In the spalling test, a rotary erosion test apparatus was used, slag having C / S = 1 and Fe ₂ O ₃ content of 10% was charged, heated at 1650 ° C. for 30 minutes, and forcedly cooled for 30 minutes after discharging the slag. The cycle was repeated 5 times, and the state of the cut surface of the sample was observed after the test. In the comparative sample, cracks in the vertical direction on the working surface due to shrinkage during cooling and parallel cracks on the working surface due to the altered layer generated by slag permeation were observed, but the example samples were thin. Although the generation of the altered layer was observed, no crack was generated or it was stopped to a small extent, and particularly Examples 2, 3, 4, and 6 maintained a good microstructure.

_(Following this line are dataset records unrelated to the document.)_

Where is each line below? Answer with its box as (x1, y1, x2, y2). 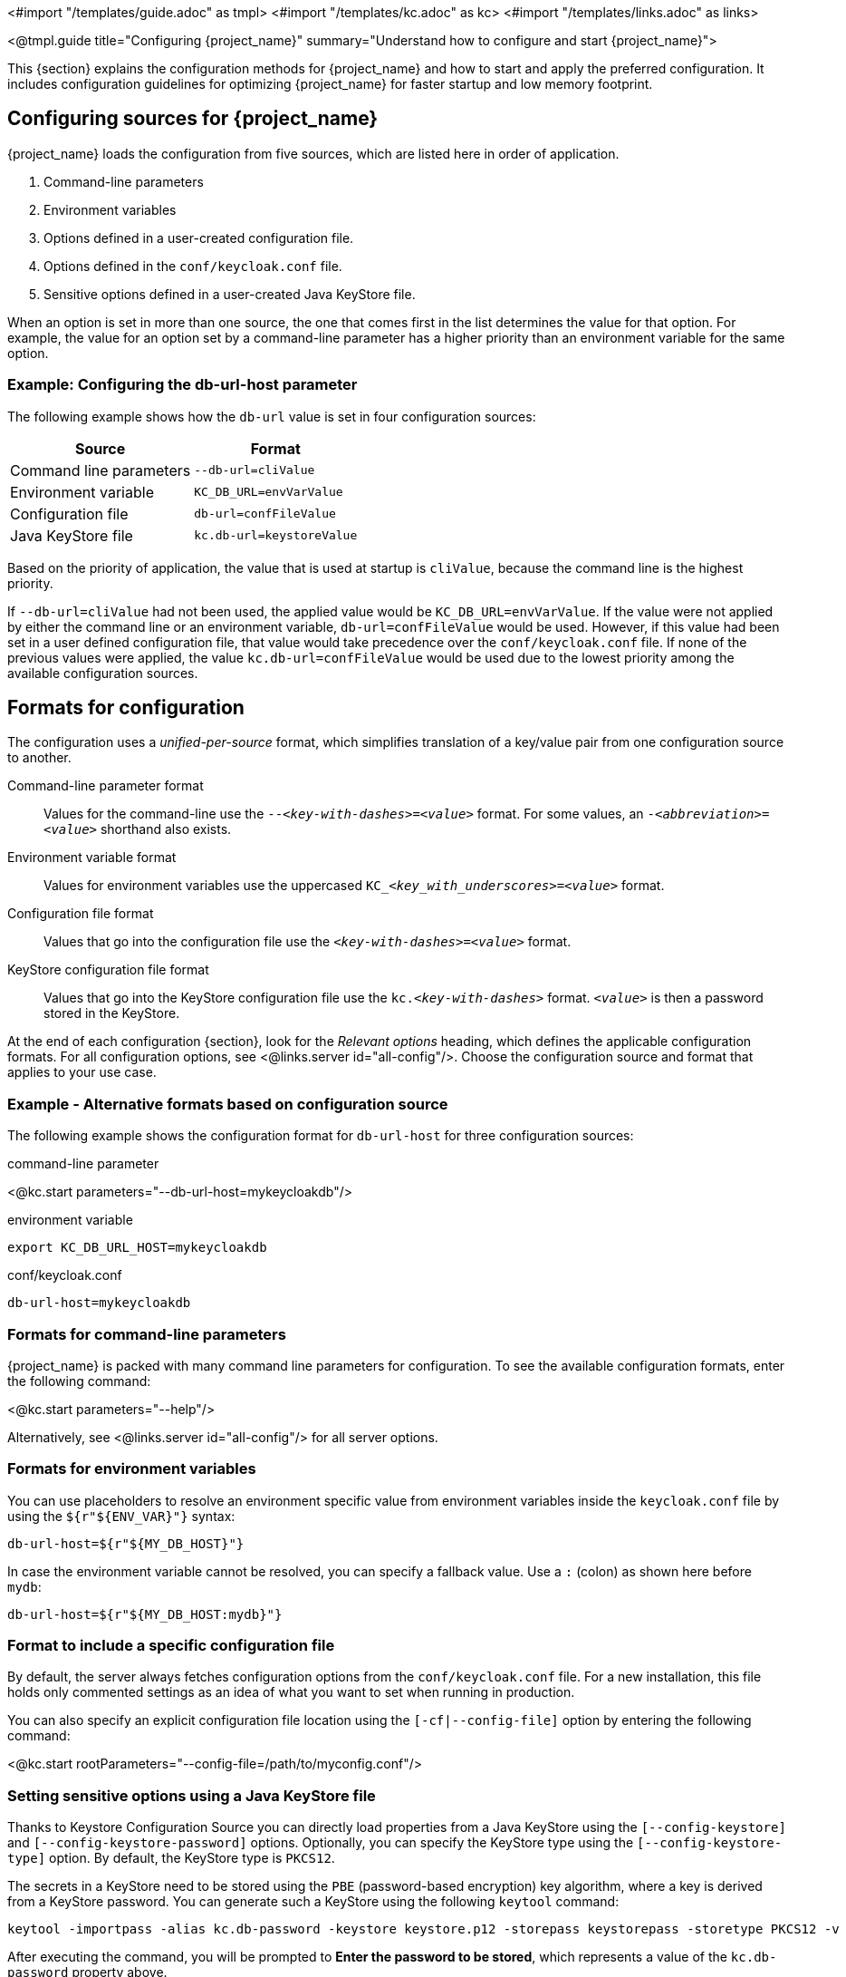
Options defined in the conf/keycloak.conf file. (43, 257, 342, 274)
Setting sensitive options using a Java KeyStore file (7, 1786, 376, 1805)
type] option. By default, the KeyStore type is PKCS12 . (7, 1850, 335, 1866)
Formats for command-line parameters (7, 1324, 286, 1343)
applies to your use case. (7, 1064, 157, 1081)
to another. (7, 750, 72, 766)
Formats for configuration (7, 696, 245, 720)
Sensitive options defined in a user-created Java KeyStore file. (43, 286, 416, 302)
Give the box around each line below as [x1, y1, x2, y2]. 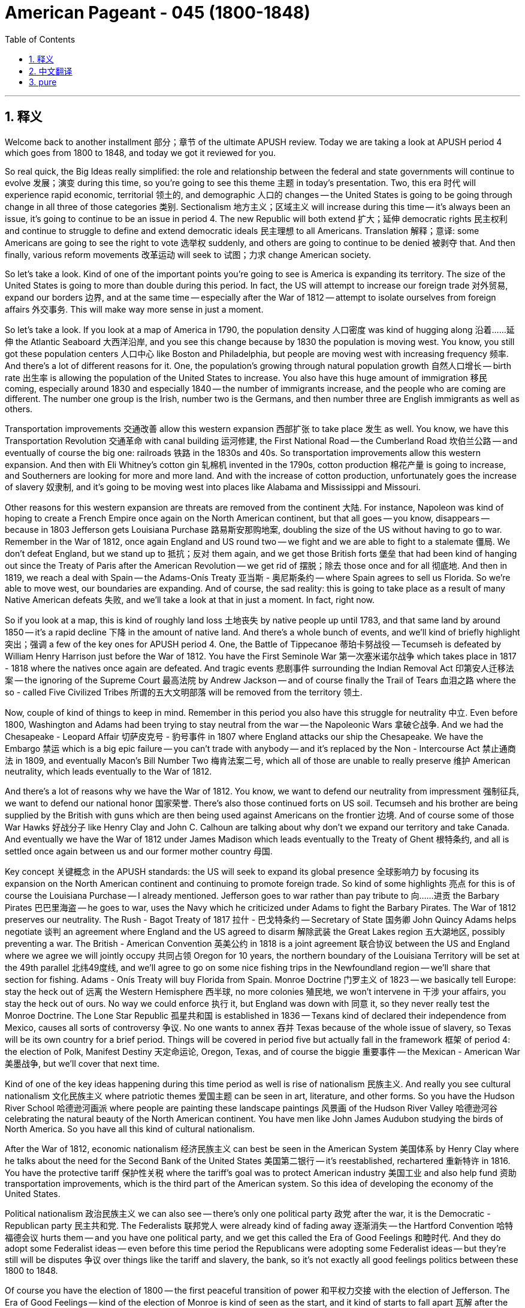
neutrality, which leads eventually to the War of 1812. [5, 766, 212, 776]
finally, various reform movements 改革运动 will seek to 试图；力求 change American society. [5, 249, 372, 260]
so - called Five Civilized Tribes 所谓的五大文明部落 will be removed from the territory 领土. [5, 686, 363, 697]
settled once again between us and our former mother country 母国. [5, 845, 273, 856]
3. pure [29, 76, 57, 87]
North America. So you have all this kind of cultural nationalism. [5, 1123, 255, 1134]
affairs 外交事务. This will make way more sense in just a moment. [5, 304, 264, 314]
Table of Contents [5, 34, 76, 44]
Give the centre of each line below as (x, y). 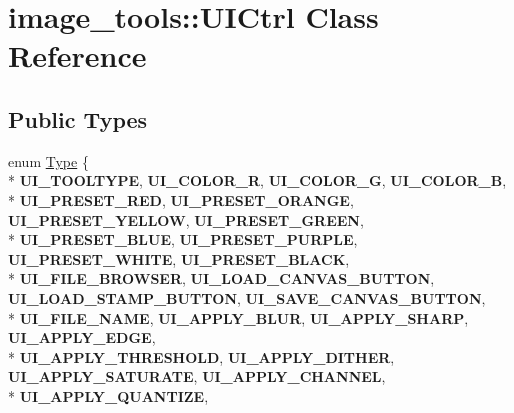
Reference (77, 55)
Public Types (78, 118)
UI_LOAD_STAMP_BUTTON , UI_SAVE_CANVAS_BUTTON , (247, 297)
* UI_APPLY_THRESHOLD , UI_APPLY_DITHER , (201, 356)
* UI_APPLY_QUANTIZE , (108, 395)
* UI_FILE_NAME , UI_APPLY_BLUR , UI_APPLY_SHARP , (238, 317)
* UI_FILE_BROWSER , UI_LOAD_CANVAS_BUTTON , (221, 278)
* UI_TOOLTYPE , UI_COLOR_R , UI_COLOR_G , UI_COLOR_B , (257, 180)
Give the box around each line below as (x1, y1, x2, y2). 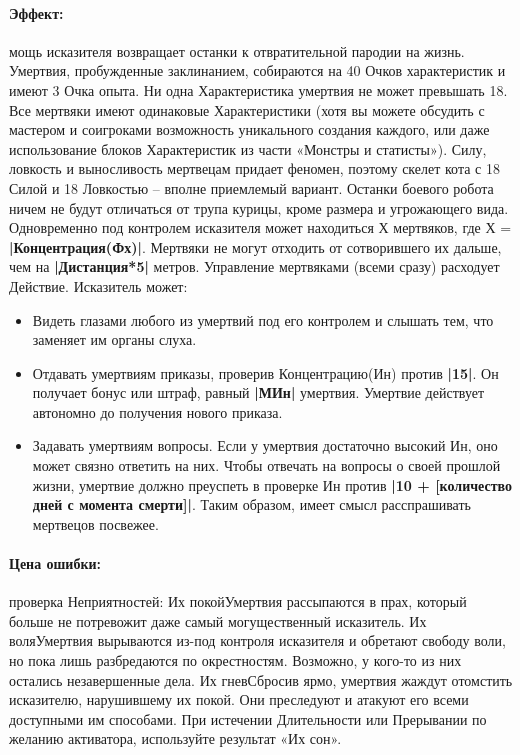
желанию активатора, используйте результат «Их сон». (9, 728, 342, 749)
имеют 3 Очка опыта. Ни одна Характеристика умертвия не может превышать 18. (9, 79, 508, 100)
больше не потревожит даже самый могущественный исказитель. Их (9, 610, 427, 631)
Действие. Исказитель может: (9, 275, 188, 296)
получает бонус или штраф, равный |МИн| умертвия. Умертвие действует (32, 382, 485, 403)
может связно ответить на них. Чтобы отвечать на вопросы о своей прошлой (32, 455, 501, 476)
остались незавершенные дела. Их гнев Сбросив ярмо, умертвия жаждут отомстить (9, 669, 513, 690)
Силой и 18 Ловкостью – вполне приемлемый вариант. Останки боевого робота (9, 177, 494, 198)
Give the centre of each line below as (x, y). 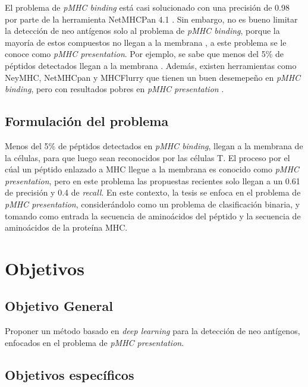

For the corrosion resistance test, the same slag as in the spalling test was used, and the rotation erosion test apparatus was used to measure 10 at 10 °
The results of Comparative Example 1 in which a zirconia-containing clinker was not used were 100 for the amount of dissolution loss and the amount of slag permeation.
It was shown by the index. It is apparent that the examples have a better slag penetration resistance than the comparative examples, and the examples 2, 3, 4, and 6 are particularly excellent.

[0027]

The alumina-spinel flow-in material of the present invention can prevent densification due to oversintering and prevent structural spalling by adding a proper amount of clinker containing zirconia containing monoclinic zirconia. It is what
When this pouring material is used for a general wall of a ladle, a floor, etc., it can be expected that the life of the furnace will be greatly extended.

[0028]

[Table 1]

[0029]

[Table 2]

[0030]

[Table 3]

Claims (4)

[Claims] 1. Alumina refractory material 10 containing ultrafine powder raw material.
~ 70 wt%, spinel refractory material 10-70 wt%,
Refractory material consisting of 2 to 15% by weight of alumina cement 10
Particle size 12 containing monoclinic zirconia to 0 parts by weight
An alumina-spinel inflow material, wherein 0.5 to 8 parts by weight of a zirconia-containing clinker having a size of 5 μm or less is added. 2. Alumina refractory material 10 containing ultrafine powder raw material.
~ 70 wt%, spinel refractory material 10-70 wt%,
Refractory material consisting of 2 to 15% by weight of alumina cement 10
Particle size 12 containing monoclinic zirconia to 0 parts by weight
An alumina-spinel inflow material, characterized in that 0.5 to 5 parts by weight of a zirconia-containing clinker of 5 μm or less is added. 3. Alumina-spinel casting material according to claim 1, wherein the zirconia-containing clinker is a clinker containing 5 to 60% by weight of monoclinic zirconia in the clinker. 4. The zirconia-containing clinker is an alumina-zirconia clinker.
The described alumina-spinel casting material.